The experiment has shown little context relevancy when using AI models with RAG. Also, there is a slight yet visible performance gap between the open source models and commercial models in preference toward the open source.
Context recall
With this factor, we calculated how the recalled context is relevant regarding the answer and how much it can be considered as a reliable and truthful source. This metric is more RAG-related.
Context recall is another metric where one couldn’t see a significant difference in model performance. All models, commercial and open source alike, scored nearly equally, gaining maximum note.
Conclusions
- The test has shown that there is a huge variety in model performance depending on the metric and the tested aspect. This is by far the best answer to the question about “the best LLM available” – it depends on what one is going to use it for.

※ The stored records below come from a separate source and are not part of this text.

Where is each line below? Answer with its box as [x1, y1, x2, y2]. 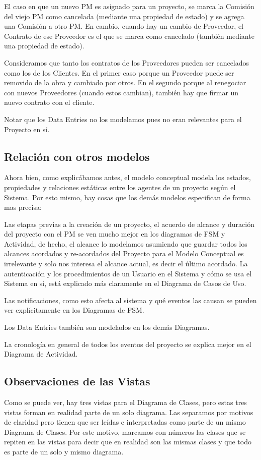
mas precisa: [4, 202, 42, 212]
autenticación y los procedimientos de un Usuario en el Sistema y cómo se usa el [4, 268, 252, 278]
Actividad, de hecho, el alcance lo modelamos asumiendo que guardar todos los [4, 238, 247, 249]
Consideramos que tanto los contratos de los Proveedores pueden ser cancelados [4, 57, 249, 68]
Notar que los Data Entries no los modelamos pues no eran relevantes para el [4, 113, 242, 124]
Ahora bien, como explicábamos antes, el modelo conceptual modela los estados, [4, 172, 251, 183]
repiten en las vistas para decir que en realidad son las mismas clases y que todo [4, 436, 251, 447]
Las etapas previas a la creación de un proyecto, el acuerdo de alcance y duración [4, 218, 254, 229]
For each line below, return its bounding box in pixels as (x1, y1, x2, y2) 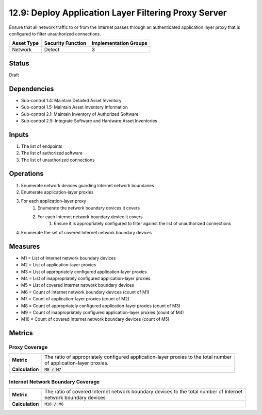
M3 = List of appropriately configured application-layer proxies (21, 269, 147, 275)
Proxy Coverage (9, 344, 48, 351)
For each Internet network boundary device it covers (37, 214, 143, 220)
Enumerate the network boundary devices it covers (37, 205, 140, 211)
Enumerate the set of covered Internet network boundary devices (21, 229, 152, 235)
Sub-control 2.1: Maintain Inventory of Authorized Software (21, 111, 139, 117)
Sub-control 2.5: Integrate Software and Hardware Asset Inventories (21, 118, 158, 123)
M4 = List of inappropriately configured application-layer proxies (21, 275, 150, 281)

- Despite the enthusiasm and buzz around Large Language Models, there is a high probability of getting an incorrect or biased answer, as the laboratory tests have shown. GPT4 shows the greatest probability of providing the user with a correct answer. On the other hand, in all cases, there were correct answers available in the dataset – the model failed to spot them from the context and source material.
- Despite its problems, GPT4 outperformed the rest of the models. Also, it was the only model that actually said that “it doesn’t know” at any time. The rest of the models hallucinated answers if incapable of providing users with a correct answer.